@tristan – Great post, thank you.
One additional thing that I would like to see further discussed here. You mentioned that incrementality is good except in cases that involve windowing. However, a classic case involving windowing is the need to deduplicate incoming data. I’ll usually write a window function to do this, partitioning over the common fields in the incoming data that would have the same values.
When calling APIs or getting any sort of event stream data, normally an ETL architect has two choices.
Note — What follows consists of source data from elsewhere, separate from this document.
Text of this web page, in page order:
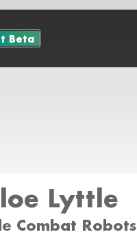
Beta
Lyttle
Combat Robots
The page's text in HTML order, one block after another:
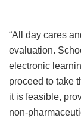
“All day cares
evaluation.
electronic
proceed to take
it is feasible,
non-
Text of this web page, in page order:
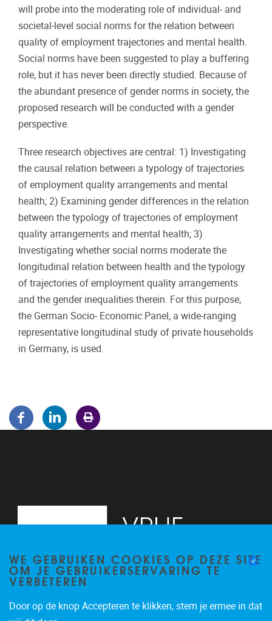
will probe into the moderating role of individual- and
societal-level social norms for the relation between
quality of employment trajectories and mental health.
Social norms have been suggested to play a buffering
role, but it has never been directly studied. Because of
the abundant presence of gender norms in society, the
proposed research will be conducted with a gender
perspective.
Three research objectives are central: 1) Investigating
the causal relation between a typology of trajectories
of employment quality arrangements and mental
health; 2) Examining gender differences in the relation
between the typology of trajectories of employment
quality arrangements and mental health; 3)
Investigating whether social norms moderate the
longitudinal relation between health and the typology
of trajectories of employment quality arrangements
and the gender inequalities therein. For this purpose,
the German Socio- Economic Panel, a wide-ranging
representative longitudinal study of private households
in Germany, is used.
WE GEBRUIKEN COOKIES OP DEZE SITE
OM JE GEBRUIKERSERVARING TE
VERBETEREN
Door op de knop Accepteren te klikken, stem je ermee in dat
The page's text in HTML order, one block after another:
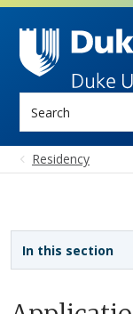
Residency
In this section
Sidebar navigation
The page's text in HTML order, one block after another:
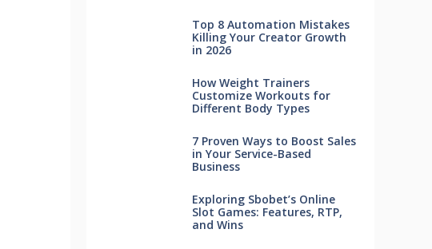
Top 8 Automation Mistakes
Killing Your Creator Growth
in 2026
How Weight Trainers
Customize Workouts for
Different Body Types
7 Proven Ways to Boost Sales
in Your Service-Based
Business
Exploring Sbobet’s Online
Slot Games: Features, RTP,
and Wins
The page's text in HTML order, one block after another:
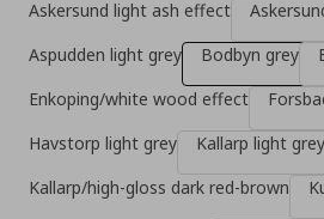
Askersund light ash effect
Aspudden light grey
Bodbyn grey
Enkoping/white wood effect
Havstorp light grey
Kallarp light
Kallarp/high-gloss dark red-brown
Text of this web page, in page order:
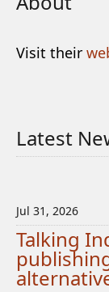
Visit their
Latest
Jul 31, 2026
Talking
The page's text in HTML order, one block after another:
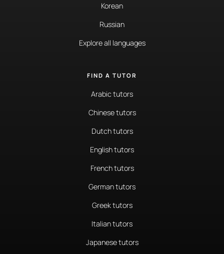
Korean
Russian
Explore all languages
FIND A TUTOR
Arabic tutors
Chinese tutors
Dutch tutors
English tutors
French tutors
German tutors
Greek tutors
Italian tutors
Japanese tutors
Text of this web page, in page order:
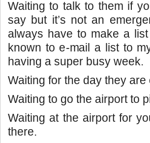
Waiting to talk to them if
say but it’s not an
always have to make a
known to e-mail a list to
having a super busy week.
Waiting for the day they
Waiting to go the airport to
Waiting at the airport for
there.

- At-least once: If there is any problem with an API call, batch, workflow, or anything along the way, the given data or set of data will be reprocessed and in some cases may be re-sent to the target (which is likely your raw/staging area in the database which dbt will then consult as Sources.) Meaning that incoming data may be duplicated on import but this is an acceptable price to pay for ensuring that incoming data is for sure (for some practical and limited definition of sure) going to arrive even if there is a problem along the way. Usually used in distributed systems where having fully reliable and incoming data is more of a priority than performance and overhead of extra validation and deduplication of data at the target.
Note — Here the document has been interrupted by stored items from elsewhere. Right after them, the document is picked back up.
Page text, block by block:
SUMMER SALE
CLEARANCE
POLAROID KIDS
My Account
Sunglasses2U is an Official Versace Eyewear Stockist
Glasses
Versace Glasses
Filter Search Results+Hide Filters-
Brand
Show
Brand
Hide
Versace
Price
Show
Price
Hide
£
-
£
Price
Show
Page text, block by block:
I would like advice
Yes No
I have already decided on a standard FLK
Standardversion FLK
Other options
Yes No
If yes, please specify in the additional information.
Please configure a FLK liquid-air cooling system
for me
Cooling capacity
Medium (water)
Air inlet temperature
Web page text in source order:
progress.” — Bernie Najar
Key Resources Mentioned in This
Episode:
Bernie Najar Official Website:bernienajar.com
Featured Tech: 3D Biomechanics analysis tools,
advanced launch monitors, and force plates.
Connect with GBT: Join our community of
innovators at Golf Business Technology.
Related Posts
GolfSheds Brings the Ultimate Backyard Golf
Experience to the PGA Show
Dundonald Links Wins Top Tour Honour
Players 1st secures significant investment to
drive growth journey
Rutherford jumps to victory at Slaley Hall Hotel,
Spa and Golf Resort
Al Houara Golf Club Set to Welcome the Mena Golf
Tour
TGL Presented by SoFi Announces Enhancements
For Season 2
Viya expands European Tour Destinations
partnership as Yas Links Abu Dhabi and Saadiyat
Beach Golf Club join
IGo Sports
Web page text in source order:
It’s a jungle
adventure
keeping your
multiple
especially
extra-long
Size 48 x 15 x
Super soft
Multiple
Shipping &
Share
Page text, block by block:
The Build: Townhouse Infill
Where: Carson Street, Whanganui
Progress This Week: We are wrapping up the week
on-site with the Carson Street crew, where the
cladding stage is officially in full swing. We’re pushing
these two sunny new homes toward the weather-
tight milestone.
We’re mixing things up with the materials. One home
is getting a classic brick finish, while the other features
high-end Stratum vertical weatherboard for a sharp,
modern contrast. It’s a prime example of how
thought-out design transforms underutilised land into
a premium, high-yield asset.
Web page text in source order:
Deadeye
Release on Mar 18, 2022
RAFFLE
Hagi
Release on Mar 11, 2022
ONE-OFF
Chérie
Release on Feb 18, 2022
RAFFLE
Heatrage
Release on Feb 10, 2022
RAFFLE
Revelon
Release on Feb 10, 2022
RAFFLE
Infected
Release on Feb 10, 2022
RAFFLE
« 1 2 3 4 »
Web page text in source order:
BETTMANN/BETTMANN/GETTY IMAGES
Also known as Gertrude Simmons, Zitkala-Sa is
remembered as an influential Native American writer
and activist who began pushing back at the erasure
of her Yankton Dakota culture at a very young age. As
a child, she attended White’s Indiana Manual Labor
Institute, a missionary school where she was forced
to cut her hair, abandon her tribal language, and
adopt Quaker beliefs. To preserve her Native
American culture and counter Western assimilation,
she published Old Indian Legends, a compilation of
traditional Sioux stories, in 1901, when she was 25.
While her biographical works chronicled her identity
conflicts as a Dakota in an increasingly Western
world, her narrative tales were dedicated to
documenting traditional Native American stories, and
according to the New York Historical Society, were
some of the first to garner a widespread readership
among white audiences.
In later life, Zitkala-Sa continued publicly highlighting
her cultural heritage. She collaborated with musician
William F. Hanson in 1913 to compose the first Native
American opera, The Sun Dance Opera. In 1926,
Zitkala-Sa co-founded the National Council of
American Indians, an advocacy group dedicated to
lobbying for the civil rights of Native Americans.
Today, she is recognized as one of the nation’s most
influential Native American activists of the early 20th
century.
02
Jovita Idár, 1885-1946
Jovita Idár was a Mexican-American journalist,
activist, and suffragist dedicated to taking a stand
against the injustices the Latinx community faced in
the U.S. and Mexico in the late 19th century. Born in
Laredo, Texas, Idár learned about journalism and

- At-most once: Meaning that incoming data may be dropped along the way if there is a problem somewhere. Hopefully in practice this happens rarely but still possible. Usually used in systems where directional accuracy is more important than 100% reliability and the team wants to avoid the extra complexity, delay, and performance overhead involved in issue detection and deduplication.
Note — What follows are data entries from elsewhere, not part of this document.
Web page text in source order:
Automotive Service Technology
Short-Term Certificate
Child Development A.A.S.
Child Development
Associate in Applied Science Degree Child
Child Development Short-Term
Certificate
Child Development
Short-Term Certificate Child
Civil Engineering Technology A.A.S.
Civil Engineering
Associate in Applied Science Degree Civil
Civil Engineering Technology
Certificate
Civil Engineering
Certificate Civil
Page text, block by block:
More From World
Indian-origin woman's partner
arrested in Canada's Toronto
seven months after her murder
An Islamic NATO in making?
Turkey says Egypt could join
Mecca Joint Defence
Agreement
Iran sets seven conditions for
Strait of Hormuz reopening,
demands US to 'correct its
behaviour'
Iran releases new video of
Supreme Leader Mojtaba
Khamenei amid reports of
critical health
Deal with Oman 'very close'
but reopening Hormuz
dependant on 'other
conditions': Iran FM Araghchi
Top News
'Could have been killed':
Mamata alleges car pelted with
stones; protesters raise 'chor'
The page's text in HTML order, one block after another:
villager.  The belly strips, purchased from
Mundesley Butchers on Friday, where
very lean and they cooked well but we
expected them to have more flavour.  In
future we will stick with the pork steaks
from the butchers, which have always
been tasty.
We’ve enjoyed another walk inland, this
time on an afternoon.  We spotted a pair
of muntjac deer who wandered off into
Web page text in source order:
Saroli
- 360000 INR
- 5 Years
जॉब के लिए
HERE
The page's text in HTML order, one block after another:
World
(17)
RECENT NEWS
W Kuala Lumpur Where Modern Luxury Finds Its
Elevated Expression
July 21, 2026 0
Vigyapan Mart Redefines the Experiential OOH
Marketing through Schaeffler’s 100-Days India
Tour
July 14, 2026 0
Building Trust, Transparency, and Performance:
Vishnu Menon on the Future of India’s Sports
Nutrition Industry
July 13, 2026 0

More info on at-least-once versus at-most once here: https://bravenewgeek.com/you-cannot-have-exactly-once-delivery/
In practice, I have almost always used “at-least-once” semantics. Getting users to agree to “at-most-once” is hard because their very logical question in response will be “Tell me how much data I am going to lose and when?” to which there is no great response. You can’t know that until you actually get all of the data, validate it, and thoroughly verify against the source where the data is coming from, and by the time you have done that you have probably already built an at-least-once system.
So, if we are often building systems that are at-least-once, and therefore requiring incoming data to be deduplicated, and the easiest way to do this is windowing, doesn’t that mean that in most cases this whole discussion about performant incrementality is moot because we have to do windowing?
If others are mostly building at-most-once systems where windowing and/or deduplication is not required then I would be interested to hear about it. My experience is generally “at-least-once” and requiring windowing.